Having taken place originally in 2001, the concluding focus on security, terrorism, and international war seemed shoehorned into the subject, and dates the lectures a bit, as well. On the whole, I wouldn't particularly recommend them, but they provided a diverting enough bit of popular political philosophy to do housework to.
How do we find balance between services provided by a public authority and the right to choose which services (public or private) are best to use - most efficient? The issues are education, medical care, and national security. We must decide what service to give up in order to be comfortable with another. It's not as easy as it looks.
I wasn't able to get into this book beyond 50 or so pages because I find Stein to be a desperately dull and uninspired thinker.

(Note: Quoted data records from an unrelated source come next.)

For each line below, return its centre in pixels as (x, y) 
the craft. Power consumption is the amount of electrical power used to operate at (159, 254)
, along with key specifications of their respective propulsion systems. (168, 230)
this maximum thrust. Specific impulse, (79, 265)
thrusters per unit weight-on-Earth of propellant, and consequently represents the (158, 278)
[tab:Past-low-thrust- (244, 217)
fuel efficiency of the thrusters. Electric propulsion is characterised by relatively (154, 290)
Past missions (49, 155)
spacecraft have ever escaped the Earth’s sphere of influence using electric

She always seems startled by some of the most obvious and mundane observations. Years have past since she wrote these lectures and they have not been kind to her liberal sensibilities and predictions, especially where globalization is concerned, but then again, Stein shouldn't be making assertions that she has no business making. In a more dynamic and thoughtful writer's hands this topic could have been incredibly interesting instead of painfully dull.
This book talks about the basic premise that Canada's public goods and services are currently judged by politicians and citizens based on cost-efficiency, rather than effectiveness. Its an important concept that has given me a new method for assessing how our government works, but since I'm not writing a sociology paper I would have preferred, like, the Coles Notes version.